> **MATERIAL TO PROCESS**:
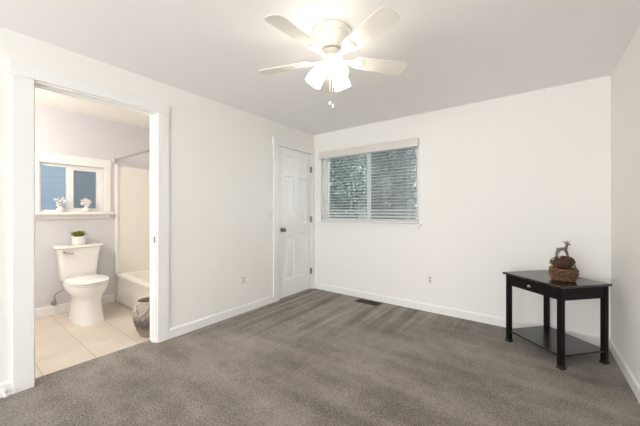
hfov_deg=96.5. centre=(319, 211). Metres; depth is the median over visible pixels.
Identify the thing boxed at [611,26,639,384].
wall
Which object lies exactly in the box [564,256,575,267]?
pine cone
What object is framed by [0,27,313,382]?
wall
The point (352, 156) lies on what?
tree
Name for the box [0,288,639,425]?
floor
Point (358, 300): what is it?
floor vent
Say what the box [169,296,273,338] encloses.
baseboard
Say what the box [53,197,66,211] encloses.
flower vase
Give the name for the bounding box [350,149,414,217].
tree
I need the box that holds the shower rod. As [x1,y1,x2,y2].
[112,149,149,162]
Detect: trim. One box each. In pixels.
[9,59,168,393]
[272,137,314,301]
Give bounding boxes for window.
[35,152,113,219]
[316,146,421,229]
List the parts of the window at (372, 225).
sill
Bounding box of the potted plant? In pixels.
[70,231,88,244]
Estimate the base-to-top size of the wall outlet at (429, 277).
0.116 m
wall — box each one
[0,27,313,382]
[35,105,149,308]
[314,75,610,338]
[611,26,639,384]
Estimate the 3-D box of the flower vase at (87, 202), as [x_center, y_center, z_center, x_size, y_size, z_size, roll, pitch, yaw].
[-2.953,-0.078,3.610,0.111,0.178,0.117,0,0,37]
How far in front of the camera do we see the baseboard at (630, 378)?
2.10 m
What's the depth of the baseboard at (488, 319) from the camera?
3.37 m
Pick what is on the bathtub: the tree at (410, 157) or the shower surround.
the shower surround
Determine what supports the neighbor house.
on the ground
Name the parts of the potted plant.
pot
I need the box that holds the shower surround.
[115,165,149,272]
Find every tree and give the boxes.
[329,156,353,217]
[329,157,354,217]
[329,157,355,217]
[341,156,371,217]
[346,147,416,218]
[350,148,416,218]
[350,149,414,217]
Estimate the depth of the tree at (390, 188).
6.81 m
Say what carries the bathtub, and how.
on the floor
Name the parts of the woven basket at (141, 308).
handle
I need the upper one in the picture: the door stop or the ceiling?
the ceiling
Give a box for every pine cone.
[549,255,570,268]
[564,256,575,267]
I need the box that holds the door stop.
[1,390,7,397]
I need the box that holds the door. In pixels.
[280,147,311,298]
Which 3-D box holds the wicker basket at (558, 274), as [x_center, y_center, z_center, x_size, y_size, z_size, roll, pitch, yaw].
[2.037,0.410,2.392,0.206,0.331,0.206,0,0,0]
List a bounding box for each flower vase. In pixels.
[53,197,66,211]
[80,198,91,211]
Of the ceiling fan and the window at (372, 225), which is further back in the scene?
the window at (372, 225)
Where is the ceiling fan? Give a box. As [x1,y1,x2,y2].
[259,6,406,108]
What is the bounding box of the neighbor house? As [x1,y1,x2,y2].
[41,166,95,209]
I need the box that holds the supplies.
[51,287,63,305]
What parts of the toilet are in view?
tank lid, tank, bowl, lid, seat
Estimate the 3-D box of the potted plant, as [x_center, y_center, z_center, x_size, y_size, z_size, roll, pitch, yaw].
[-2.941,0.318,3.478,0.170,0.170,0.178,0,0,37]
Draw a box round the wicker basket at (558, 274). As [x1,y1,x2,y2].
[548,240,579,281]
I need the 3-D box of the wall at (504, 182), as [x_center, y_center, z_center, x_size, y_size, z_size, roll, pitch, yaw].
[1.291,0.005,3.612,3.608,2.440,0.140,0,0,37]
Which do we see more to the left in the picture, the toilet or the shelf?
the toilet
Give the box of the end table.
[502,270,611,369]
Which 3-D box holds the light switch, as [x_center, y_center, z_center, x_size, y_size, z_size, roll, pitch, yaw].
[-0.657,0.035,3.804,0.016,0.116,0.072,0,0,37]
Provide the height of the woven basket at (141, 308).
0.345 m
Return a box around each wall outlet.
[241,275,245,284]
[427,274,432,283]
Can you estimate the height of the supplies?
0.306 m
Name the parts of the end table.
leg, drawer, leg, leg, leg
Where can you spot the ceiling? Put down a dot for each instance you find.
(455, 53)
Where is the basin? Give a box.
[116,268,149,286]
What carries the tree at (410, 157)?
on the ground
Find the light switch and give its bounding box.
[268,210,271,217]
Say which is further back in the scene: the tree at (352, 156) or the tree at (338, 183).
the tree at (352, 156)
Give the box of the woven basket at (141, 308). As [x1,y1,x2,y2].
[132,296,149,336]
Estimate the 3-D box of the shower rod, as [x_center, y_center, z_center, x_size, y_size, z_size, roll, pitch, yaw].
[-2.144,-0.690,3.397,1.620,0.068,0.068,0,0,37]
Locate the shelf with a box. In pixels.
[509,326,604,356]
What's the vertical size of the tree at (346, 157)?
8.264 m
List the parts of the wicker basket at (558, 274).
deer handle
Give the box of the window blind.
[319,137,418,222]
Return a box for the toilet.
[52,242,108,325]
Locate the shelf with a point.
(545, 337)
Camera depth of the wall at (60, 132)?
3.58 m
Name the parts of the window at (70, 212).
sill
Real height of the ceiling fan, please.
0.528 m
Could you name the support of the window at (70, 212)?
attached to the wall at (60, 132)
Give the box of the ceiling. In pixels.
[0,0,639,134]
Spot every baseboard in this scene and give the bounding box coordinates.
[0,380,11,397]
[35,293,114,318]
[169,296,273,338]
[314,282,599,346]
[609,338,639,402]
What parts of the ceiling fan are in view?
blade, blade, lamp shade, blade, bulb, lamp shade, lamp shade, blade, blade
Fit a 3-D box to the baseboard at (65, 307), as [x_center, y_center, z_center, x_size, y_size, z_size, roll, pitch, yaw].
[-3.398,1.171,3.058,0.014,0.110,2.037,0,0,37]
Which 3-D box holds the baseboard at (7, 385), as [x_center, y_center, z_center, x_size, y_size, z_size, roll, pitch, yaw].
[-3.053,1.179,0.595,0.014,0.092,3.302,0,0,37]
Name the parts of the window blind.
rail
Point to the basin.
(136, 278)
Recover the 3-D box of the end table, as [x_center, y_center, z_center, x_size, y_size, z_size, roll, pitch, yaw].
[2.031,0.901,2.496,0.493,0.648,0.558,0,0,-11]
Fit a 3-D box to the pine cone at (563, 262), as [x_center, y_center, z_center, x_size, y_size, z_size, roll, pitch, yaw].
[1.995,0.421,2.370,0.140,0.110,0.108,0,0,31]
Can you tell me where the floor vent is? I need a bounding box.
[356,299,381,305]
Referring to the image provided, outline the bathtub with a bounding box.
[115,268,149,308]
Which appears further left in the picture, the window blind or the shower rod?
the shower rod
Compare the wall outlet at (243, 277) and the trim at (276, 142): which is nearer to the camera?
the wall outlet at (243, 277)
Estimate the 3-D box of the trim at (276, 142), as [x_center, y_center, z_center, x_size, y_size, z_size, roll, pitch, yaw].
[-0.362,0.115,4.195,0.021,2.222,0.901,0,0,37]
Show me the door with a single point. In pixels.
(295, 166)

> **EXERCISE INSTRUCTIONS**: Copy out every entry above exactly. Leave the pictures out.

> **ANSWER SPACE**:
hfov_deg=96.5. centre=(319, 211). Metres; depth is the median over visible pixels.
Identify the thing boxed at [611,26,639,384].
wall
Which object lies exactly in the box [564,256,575,267]?
pine cone
What object is framed by [0,27,313,382]?
wall
The point (352, 156) lies on what?
tree
Name for the box [0,288,639,425]?
floor
Point (358, 300): what is it?
floor vent
Say what the box [169,296,273,338] encloses.
baseboard
Say what the box [53,197,66,211] encloses.
flower vase
Give the name for the bounding box [350,149,414,217].
tree
I need the box that holds the shower rod. As [x1,y1,x2,y2].
[112,149,149,162]
Detect: trim. One box each. In pixels.
[9,59,168,393]
[272,137,314,301]
Give bounding boxes for window.
[35,152,113,219]
[316,146,421,229]
List the parts of the window at (372, 225).
sill
Bounding box of the potted plant? In pixels.
[70,231,88,244]
Estimate the base-to-top size of the wall outlet at (429, 277).
0.116 m
wall — box each one
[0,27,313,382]
[35,105,149,308]
[314,75,610,338]
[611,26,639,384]
Estimate the 3-D box of the flower vase at (87, 202), as [x_center, y_center, z_center, x_size, y_size, z_size, roll, pitch, yaw].
[-2.953,-0.078,3.610,0.111,0.178,0.117,0,0,37]
How far in front of the camera do we see the baseboard at (630, 378)?
2.10 m
What's the depth of the baseboard at (488, 319) from the camera?
3.37 m
Pick what is on the bathtub: the tree at (410, 157) or the shower surround.
the shower surround
Determine what supports the neighbor house.
on the ground
Name the parts of the potted plant.
pot
I need the box that holds the shower surround.
[115,165,149,272]
Find every tree and give the boxes.
[329,156,353,217]
[329,157,354,217]
[329,157,355,217]
[341,156,371,217]
[346,147,416,218]
[350,148,416,218]
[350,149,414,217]
Estimate the depth of the tree at (390, 188).
6.81 m
Say what carries the bathtub, and how.
on the floor
Name the parts of the woven basket at (141, 308).
handle
I need the upper one in the picture: the door stop or the ceiling?
the ceiling
Give a box for every pine cone.
[549,255,570,268]
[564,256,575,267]
I need the box that holds the door stop.
[1,390,7,397]
I need the box that holds the door. In pixels.
[280,147,311,298]
Which 3-D box holds the wicker basket at (558, 274), as [x_center, y_center, z_center, x_size, y_size, z_size, roll, pitch, yaw].
[2.037,0.410,2.392,0.206,0.331,0.206,0,0,0]
List a bounding box for each flower vase. In pixels.
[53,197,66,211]
[80,198,91,211]
Of the ceiling fan and the window at (372, 225), which is further back in the scene?
the window at (372, 225)
Where is the ceiling fan? Give a box. As [x1,y1,x2,y2].
[259,6,406,108]
What is the bounding box of the neighbor house? As [x1,y1,x2,y2].
[41,166,95,209]
I need the box that holds the supplies.
[51,287,63,305]
What parts of the toilet are in view?
tank lid, tank, bowl, lid, seat
Estimate the 3-D box of the potted plant, as [x_center, y_center, z_center, x_size, y_size, z_size, roll, pitch, yaw].
[-2.941,0.318,3.478,0.170,0.170,0.178,0,0,37]
Draw a box round the wicker basket at (558, 274). As [x1,y1,x2,y2].
[548,240,579,281]
I need the 3-D box of the wall at (504, 182), as [x_center, y_center, z_center, x_size, y_size, z_size, roll, pitch, yaw].
[1.291,0.005,3.612,3.608,2.440,0.140,0,0,37]
Which do we see more to the left in the picture, the toilet or the shelf?
the toilet
Give the box of the end table.
[502,270,611,369]
Which 3-D box holds the light switch, as [x_center, y_center, z_center, x_size, y_size, z_size, roll, pitch, yaw].
[-0.657,0.035,3.804,0.016,0.116,0.072,0,0,37]
Provide the height of the woven basket at (141, 308).
0.345 m
Return a box around each wall outlet.
[241,275,245,284]
[427,274,432,283]
Can you estimate the height of the supplies?
0.306 m
Name the parts of the end table.
leg, drawer, leg, leg, leg
Where can you spot the ceiling? Put down a dot for each instance you find.
(455, 53)
Where is the basin? Give a box.
[116,268,149,286]
What carries the tree at (410, 157)?
on the ground
Find the light switch and give its bounding box.
[268,210,271,217]
Say which is further back in the scene: the tree at (352, 156) or the tree at (338, 183).
the tree at (352, 156)
Give the box of the woven basket at (141, 308). As [x1,y1,x2,y2].
[132,296,149,336]
Estimate the 3-D box of the shower rod, as [x_center, y_center, z_center, x_size, y_size, z_size, roll, pitch, yaw].
[-2.144,-0.690,3.397,1.620,0.068,0.068,0,0,37]
Locate the shelf with a box. In pixels.
[509,326,604,356]
What's the vertical size of the tree at (346, 157)?
8.264 m
List the parts of the wicker basket at (558, 274).
deer handle
Give the box of the window blind.
[319,137,418,222]
Return a box for the toilet.
[52,242,108,325]
Locate the shelf with a point.
(545, 337)
Camera depth of the wall at (60, 132)?
3.58 m
Name the parts of the window at (70, 212).
sill
Real height of the ceiling fan, please.
0.528 m
Could you name the support of the window at (70, 212)?
attached to the wall at (60, 132)
Give the box of the ceiling. In pixels.
[0,0,639,134]
Spot every baseboard in this scene and give the bounding box coordinates.
[0,380,11,397]
[35,293,114,318]
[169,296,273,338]
[314,282,599,346]
[609,338,639,402]
What parts of the ceiling fan are in view?
blade, blade, lamp shade, blade, bulb, lamp shade, lamp shade, blade, blade
Fit a 3-D box to the baseboard at (65, 307), as [x_center, y_center, z_center, x_size, y_size, z_size, roll, pitch, yaw].
[-3.398,1.171,3.058,0.014,0.110,2.037,0,0,37]
Which 3-D box holds the baseboard at (7, 385), as [x_center, y_center, z_center, x_size, y_size, z_size, roll, pitch, yaw].
[-3.053,1.179,0.595,0.014,0.092,3.302,0,0,37]
Name the parts of the window blind.
rail
Point to the basin.
(136, 278)
Recover the 3-D box of the end table, as [x_center, y_center, z_center, x_size, y_size, z_size, roll, pitch, yaw].
[2.031,0.901,2.496,0.493,0.648,0.558,0,0,-11]
Fit a 3-D box to the pine cone at (563, 262), as [x_center, y_center, z_center, x_size, y_size, z_size, roll, pitch, yaw].
[1.995,0.421,2.370,0.140,0.110,0.108,0,0,31]
Can you tell me where the floor vent is? I need a bounding box.
[356,299,381,305]
Referring to the image provided, outline the bathtub with a bounding box.
[115,268,149,308]
Which appears further left in the picture, the window blind or the shower rod?
the shower rod
Compare the wall outlet at (243, 277) and the trim at (276, 142): which is nearer to the camera?
the wall outlet at (243, 277)
Estimate the 3-D box of the trim at (276, 142), as [x_center, y_center, z_center, x_size, y_size, z_size, roll, pitch, yaw].
[-0.362,0.115,4.195,0.021,2.222,0.901,0,0,37]
Show me the door with a single point. In pixels.
(295, 166)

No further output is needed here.